Erläuterrung zur Sure 100

Dies ist eine der frühesten mekkanischen Suren.Sie handelt von der Undankbarkeit, Bedeutungslosigkeit und Unwissenheit des durch Sündhaftigkeit verdorbenen Menschen.

Die Erzählung in dieser Sure soll den Menschen zu denken geben. Wie doch die Pferde ihren Reitern gehorsam leisten. Ihnen kümnert
die Waffen der Feinde nicht. Sie reiten drauflos und wirbeln Staub auf, der den Feind ängstigen soll.

Zeigt der Mensch seinen Herrn gegenüber auch solche Treue? Die meisten zeigen das Gegenteil, er beweist dies durch seine Taten. 
Die meisten Menschen sind ganz und gar dem Streben nach Geld und vergänglichen Dingen erlegen. Die meisten Seelen haben keine
geistige Ausrichtung, sondern Ziellos wirbel sie Staub, für ihre schlechten Neigungen auf und geben sich so der geistigen Vernichtung preis.

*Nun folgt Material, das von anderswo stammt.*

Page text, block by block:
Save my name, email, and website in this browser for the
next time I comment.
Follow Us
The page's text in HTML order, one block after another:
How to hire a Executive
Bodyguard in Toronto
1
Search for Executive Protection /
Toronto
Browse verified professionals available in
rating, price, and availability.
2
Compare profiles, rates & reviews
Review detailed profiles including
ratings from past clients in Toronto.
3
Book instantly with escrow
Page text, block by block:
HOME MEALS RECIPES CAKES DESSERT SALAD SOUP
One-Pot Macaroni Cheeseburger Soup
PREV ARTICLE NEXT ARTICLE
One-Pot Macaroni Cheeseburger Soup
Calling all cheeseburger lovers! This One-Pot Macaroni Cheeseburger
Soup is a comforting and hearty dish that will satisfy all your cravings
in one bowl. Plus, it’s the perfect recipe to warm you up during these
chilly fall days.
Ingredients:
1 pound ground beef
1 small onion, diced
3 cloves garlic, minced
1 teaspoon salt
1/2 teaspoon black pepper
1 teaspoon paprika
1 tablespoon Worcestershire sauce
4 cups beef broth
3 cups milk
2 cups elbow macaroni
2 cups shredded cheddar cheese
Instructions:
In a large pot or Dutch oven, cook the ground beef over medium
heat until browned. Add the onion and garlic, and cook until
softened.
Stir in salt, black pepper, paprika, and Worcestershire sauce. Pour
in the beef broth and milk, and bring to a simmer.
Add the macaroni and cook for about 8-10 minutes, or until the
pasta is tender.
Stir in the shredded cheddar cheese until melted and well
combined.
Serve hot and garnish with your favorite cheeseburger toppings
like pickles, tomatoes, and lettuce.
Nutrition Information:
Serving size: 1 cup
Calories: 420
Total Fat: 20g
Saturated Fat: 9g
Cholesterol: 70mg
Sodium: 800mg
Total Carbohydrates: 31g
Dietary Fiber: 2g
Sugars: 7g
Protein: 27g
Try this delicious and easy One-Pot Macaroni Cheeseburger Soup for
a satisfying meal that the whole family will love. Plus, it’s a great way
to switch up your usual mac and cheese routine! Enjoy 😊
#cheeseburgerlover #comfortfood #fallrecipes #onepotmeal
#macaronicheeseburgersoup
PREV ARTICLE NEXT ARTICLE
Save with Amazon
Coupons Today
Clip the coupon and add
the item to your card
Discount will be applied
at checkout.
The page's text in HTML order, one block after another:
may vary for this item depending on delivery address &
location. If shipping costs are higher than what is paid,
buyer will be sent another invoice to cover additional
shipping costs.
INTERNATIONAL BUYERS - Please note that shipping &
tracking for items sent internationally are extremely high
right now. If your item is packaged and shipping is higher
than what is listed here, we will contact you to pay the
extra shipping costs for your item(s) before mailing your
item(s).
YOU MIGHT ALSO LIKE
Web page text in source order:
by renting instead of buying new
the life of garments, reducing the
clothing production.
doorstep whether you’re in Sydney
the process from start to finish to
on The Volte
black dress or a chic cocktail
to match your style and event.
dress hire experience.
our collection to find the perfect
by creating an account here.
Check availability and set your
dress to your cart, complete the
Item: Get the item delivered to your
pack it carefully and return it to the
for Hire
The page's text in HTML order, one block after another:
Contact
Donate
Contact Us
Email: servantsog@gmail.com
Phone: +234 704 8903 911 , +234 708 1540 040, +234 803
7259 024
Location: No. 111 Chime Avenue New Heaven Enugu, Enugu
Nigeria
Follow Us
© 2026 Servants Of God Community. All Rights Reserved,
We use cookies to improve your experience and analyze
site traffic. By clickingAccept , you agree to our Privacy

Aber die Gläubigen verhalten sich zu Allah, wie das Pferd zum Reiter. Unter den Banner des Din, stehen sie Treu zu ihrer Überzeugung.
Ihr Ruf nach Gerechtigkeit versetzt die Achtlosen in Angst. Doch Allah ist dem Kundig, was sie in ihren Herzen haben. Den Achtlosen bleibt nur die Erinnerung an die Wiederauferstehung. Ihr Heilmittel für ihre Undankbarkeit, ihre Gier und ihr Geiz, ist die Bestrafung am Jüngsten Tag. Ein jeder erkennt dann, wie nutzlos er sich den weltlichen Hingegeben hat. Doch dann ist es zu spät.